__What is needed__.
A verbatim reproduction of the lines below, from the line containing "useful to you" through the line containing "MCS and traditional", both ends included, is the whole required output.

══════

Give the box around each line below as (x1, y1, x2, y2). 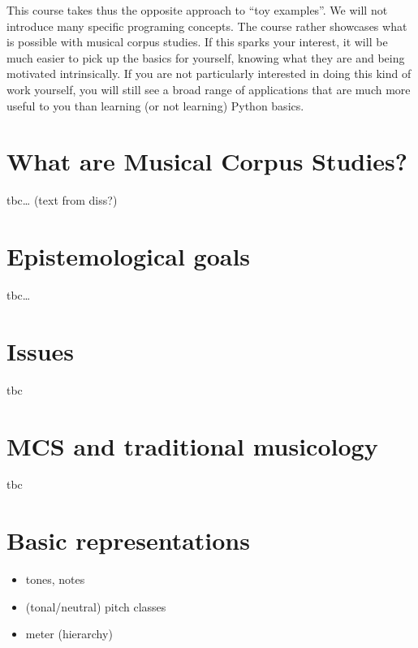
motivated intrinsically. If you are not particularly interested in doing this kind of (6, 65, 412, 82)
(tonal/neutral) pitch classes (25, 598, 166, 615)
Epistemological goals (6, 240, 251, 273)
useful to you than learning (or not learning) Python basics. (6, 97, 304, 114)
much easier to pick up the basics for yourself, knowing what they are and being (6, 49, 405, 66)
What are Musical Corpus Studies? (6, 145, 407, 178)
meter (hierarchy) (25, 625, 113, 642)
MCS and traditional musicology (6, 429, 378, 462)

══════

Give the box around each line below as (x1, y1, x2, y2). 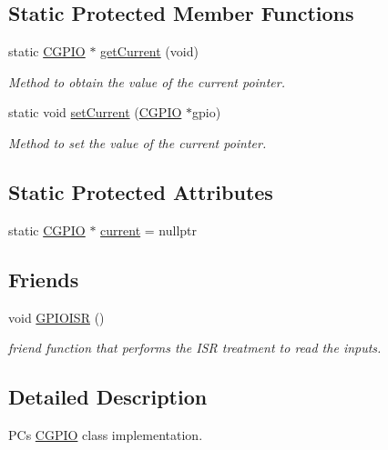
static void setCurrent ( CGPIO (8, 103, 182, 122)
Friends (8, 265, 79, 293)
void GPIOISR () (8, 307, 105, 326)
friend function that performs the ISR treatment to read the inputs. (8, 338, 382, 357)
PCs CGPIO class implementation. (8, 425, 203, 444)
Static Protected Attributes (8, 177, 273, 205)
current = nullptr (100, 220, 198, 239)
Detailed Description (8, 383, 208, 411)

══════

__Task response__.
useful to you than learning (or not learning) Python basics. (6, 97, 304, 114)
much easier to pick up the basics for yourself, knowing what they are and being (6, 49, 405, 66)
What are Musical Corpus Studies? (6, 145, 407, 178)
meter (hierarchy) (25, 625, 113, 642)
MCS and traditional musicology (6, 429, 378, 462)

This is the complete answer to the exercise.